LocateAnything 是一款用于快速高质量视觉定位的视觉语言模型，能够在企业智能和物理 AI 的各种领域中实现精确的目标定位、密集检测和基于点的定位。该模型采用通用设计，支持指代表达定位、多目标检测、GUI 元素定位和文本定位等任务，在复杂和杂乱场景中表现出色。

其核心创新点——并行框解码（PBD），可在单个并行步骤中预测完整的边界框坐标，而非自回归的逐令牌解码，在保持几何一致性的同时提高了效率。与先前方法相比，这可将吞吐量提升高达 2.5 倍。

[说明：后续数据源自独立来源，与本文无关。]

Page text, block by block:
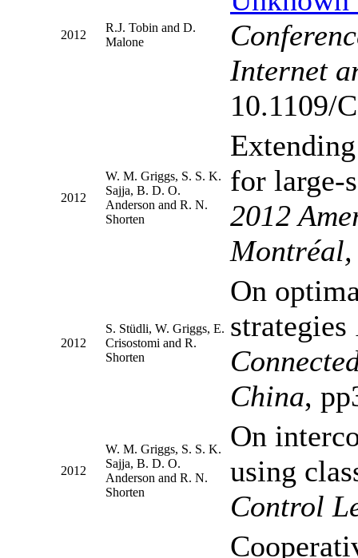
2012
R.J. Tobin and D.
Malone
Internet
10.1109/
2012
W. M. Griggs, S. S. K.
Sajja, B. D. O.
Anderson and R. N.
Shorten
for large-
2012
Montréal,
2012
S. Stüdli, W. Griggs, E.
Crisostomi and R.
Shorten
On
strategies
China,
2012
W. M. Griggs, S. S. K.
Sajja, B. D. O.
Anderson and R. N.
Shorten
On
using
Control
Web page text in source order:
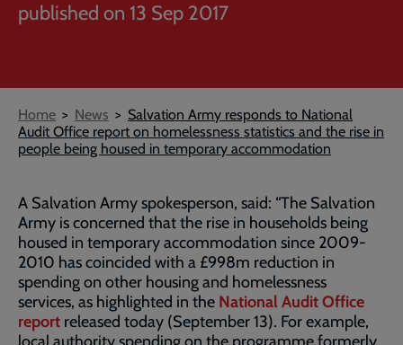
published on 13 Sep 2017
Breadcrumb
Home News
Salvation Army responds to National
Audit Office report on homelessness statistics and the rise in
people being housed in temporary accommodation
A Salvation Army spokesperson, said: “The Salvation
Army is concerned that the rise in households being
housed in temporary accommodation since 2009-
2010 has coincided with a £998m reduction in
spending on other housing and homelessness
services, as highlighted in the National Audit Office
report released today (September 13). For example,
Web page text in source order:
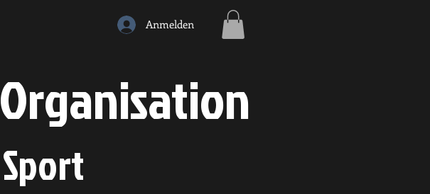
Anmelden
Organisation
Sport
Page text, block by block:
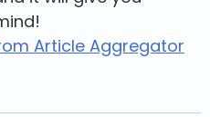
Article Aggregator
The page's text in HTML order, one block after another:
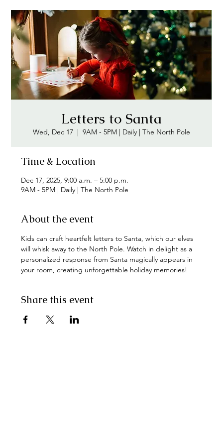
Letters to Santa
Wed, Dec 17
  |
9AM - 5PM | Daily | The North Pole
Time & Location
Dec 17, 2025, 9:00 a.m. – 5:00 p.m.
9AM - 5PM | Daily | The North Pole
About the event
Kids can craft heartfelt letters to Santa, which our elves
will whisk away to the North Pole. Watch in delight as a
personalized response from Santa magically appears in
your room, creating unforgettable holiday memories!
Share this event
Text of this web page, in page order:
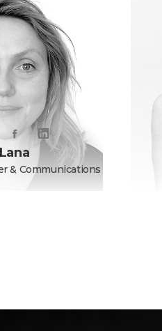
Lana
& Communications
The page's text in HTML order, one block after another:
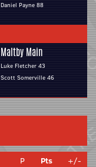
Daniel Payne 88
Maltby Main
Luke Fletcher 43
Scott Somerville 46
P Pts
+/-
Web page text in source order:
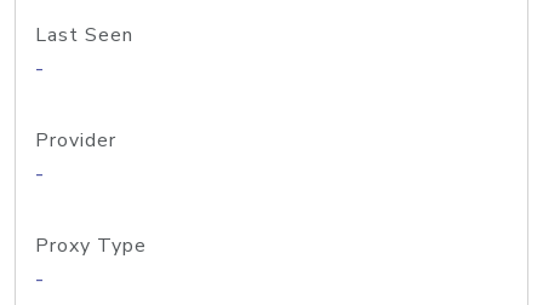
Last Seen
-
Provider
-
Proxy Type
-
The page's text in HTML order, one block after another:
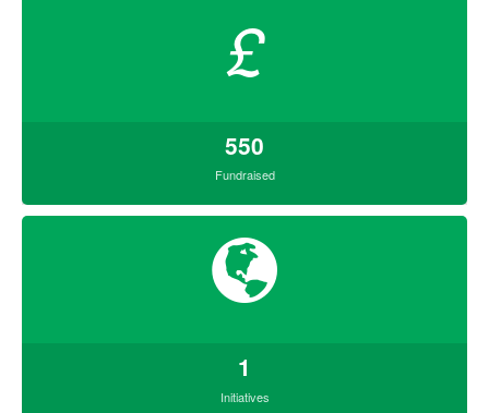
£
550
Fundraised
1
Initiatives

该模型在大规模多域数据集（1200 万张图像、1.38 亿+查询、7.85 亿个边界框）上进行训练，涵盖自然场景、机器人技术、驾驶、GUI 交互和文档理解。它可作为通用多模态感知的基础，并已集成到 NVIDIA 的前沿生产级视觉语言模型中，如 Nemotron 3 Nano Omni，支持定位、GUI 理解和多模态智能体能力。

LocateAnything 是 Eagle VLM 模型系列的一部分。本模型仅供研究和开发使用。

演示视频

许可协议/使用条款：

本模型依据 NVIDIA 许可协议发布，仅供非商业用途。该协议允许出于学术和非营利研究目的进行使用、复制和修改。禁止商业使用，除非由 NVIDIA 及其附属公司进行。重新分发时必须保留本许可协议以及所有适用的版权和归属声明。本模型按**“原样”提供，不提供任何形式的担保**，用户需自行承担所有相关风险。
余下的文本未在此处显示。